(Data extracted from a collection)
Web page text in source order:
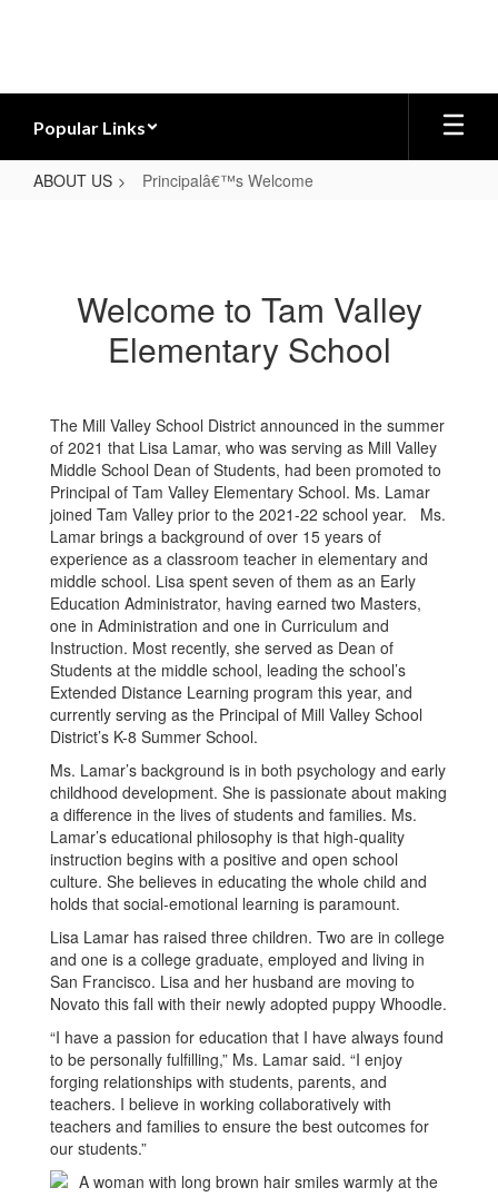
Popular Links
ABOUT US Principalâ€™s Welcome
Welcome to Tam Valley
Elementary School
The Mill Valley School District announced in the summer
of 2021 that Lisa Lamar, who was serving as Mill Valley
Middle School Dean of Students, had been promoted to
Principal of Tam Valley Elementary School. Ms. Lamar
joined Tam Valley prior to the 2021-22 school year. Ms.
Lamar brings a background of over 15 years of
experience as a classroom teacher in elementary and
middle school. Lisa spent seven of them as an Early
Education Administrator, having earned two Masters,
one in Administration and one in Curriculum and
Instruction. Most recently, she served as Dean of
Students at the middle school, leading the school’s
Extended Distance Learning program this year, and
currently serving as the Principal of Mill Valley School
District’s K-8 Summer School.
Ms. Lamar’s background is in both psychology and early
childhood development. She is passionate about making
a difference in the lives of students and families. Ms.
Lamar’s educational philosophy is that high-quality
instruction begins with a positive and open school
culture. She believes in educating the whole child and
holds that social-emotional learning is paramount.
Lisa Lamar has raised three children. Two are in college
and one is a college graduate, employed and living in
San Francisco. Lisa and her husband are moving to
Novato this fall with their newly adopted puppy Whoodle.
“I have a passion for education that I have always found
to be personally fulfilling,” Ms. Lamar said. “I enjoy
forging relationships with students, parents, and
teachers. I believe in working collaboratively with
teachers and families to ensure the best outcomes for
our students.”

- _To do_
Beginning at the line that contains "a difference in", reproduce every line down to the last line of the entries above, exactly and only those.

- _Exercise response_
a difference in the lives of students and families. Ms.
Lamar’s educational philosophy is that high-quality
instruction begins with a positive and open school
culture. She believes in educating the whole child and
holds that social-emotional learning is paramount.
Lisa Lamar has raised three children. Two are in college
and one is a college graduate, employed and living in
San Francisco. Lisa and her husband are moving to
Novato this fall with their newly adopted puppy Whoodle.
“I have a passion for education that I have always found
to be personally fulfilling,” Ms. Lamar said. “I enjoy
forging relationships with students, parents, and
teachers. I believe in working collaboratively with
teachers and families to ensure the best outcomes for
our students.”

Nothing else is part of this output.